EXERCISE INSTRUCTIONS
From the line containing "Mark and Copy" down to the last line of the material, return those lines verbatim and only those.

DATA FOR THE TASK
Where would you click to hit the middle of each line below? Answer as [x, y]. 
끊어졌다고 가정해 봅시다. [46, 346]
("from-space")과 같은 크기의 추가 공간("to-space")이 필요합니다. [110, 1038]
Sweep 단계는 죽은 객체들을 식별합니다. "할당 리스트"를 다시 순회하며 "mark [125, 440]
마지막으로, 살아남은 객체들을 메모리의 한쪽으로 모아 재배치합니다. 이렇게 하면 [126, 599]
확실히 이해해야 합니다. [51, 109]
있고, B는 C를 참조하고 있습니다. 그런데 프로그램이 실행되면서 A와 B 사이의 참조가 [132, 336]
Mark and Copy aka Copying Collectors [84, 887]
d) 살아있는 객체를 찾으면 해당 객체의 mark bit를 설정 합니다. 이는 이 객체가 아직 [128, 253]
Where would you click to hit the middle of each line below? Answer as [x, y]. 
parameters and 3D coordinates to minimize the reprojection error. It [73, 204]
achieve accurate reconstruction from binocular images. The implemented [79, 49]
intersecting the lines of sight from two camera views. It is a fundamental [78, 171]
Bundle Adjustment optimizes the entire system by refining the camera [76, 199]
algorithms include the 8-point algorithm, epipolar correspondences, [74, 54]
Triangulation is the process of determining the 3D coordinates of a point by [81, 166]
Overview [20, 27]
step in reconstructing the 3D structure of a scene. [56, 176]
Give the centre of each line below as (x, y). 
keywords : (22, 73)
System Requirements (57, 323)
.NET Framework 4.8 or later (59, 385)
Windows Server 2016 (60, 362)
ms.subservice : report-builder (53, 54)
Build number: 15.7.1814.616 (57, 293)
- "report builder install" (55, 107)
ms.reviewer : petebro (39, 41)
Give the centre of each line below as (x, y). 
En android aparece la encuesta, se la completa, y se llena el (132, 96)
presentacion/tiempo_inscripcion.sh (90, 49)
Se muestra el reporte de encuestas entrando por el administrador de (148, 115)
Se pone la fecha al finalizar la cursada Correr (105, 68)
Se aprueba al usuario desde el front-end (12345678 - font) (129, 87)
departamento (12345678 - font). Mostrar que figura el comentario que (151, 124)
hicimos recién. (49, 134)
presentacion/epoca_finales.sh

WRITTEN SOLUTION
Mark and Copy aka Copying Collectors [84, 887]
d) 살아있는 객체를 찾으면 해당 객체의 mark bit를 설정 합니다. 이는 이 객체가 아직 [128, 253]
Where would you click to hit the middle of each line below? Answer as [x, y]. 
parameters and 3D coordinates to minimize the reprojection error. It [73, 204]
achieve accurate reconstruction from binocular images. The implemented [79, 49]
intersecting the lines of sight from two camera views. It is a fundamental [78, 171]
Bundle Adjustment optimizes the entire system by refining the camera [76, 199]
algorithms include the 8-point algorithm, epipolar correspondences, [74, 54]
Triangulation is the process of determining the 3D coordinates of a point by [81, 166]
Overview [20, 27]
step in reconstructing the 3D structure of a scene. [56, 176]
Give the centre of each line below as (x, y). 
keywords : (22, 73)
System Requirements (57, 323)
.NET Framework 4.8 or later (59, 385)
Windows Server 2016 (60, 362)
ms.subservice : report-builder (53, 54)
Build number: 15.7.1814.616 (57, 293)
- "report builder install" (55, 107)
ms.reviewer : petebro (39, 41)
Give the centre of each line below as (x, y). 
En android aparece la encuesta, se la completa, y se llena el (132, 96)
presentacion/tiempo_inscripcion.sh (90, 49)
Se muestra el reporte de encuestas entrando por el administrador de (148, 115)
Se pone la fecha al finalizar la cursada Correr (105, 68)
Se aprueba al usuario desde el front-end (12345678 - font) (129, 87)
departamento (12345678 - font). Mostrar que figura el comentario que (151, 124)
hicimos recién. (49, 134)
presentacion/epoca_finales.sh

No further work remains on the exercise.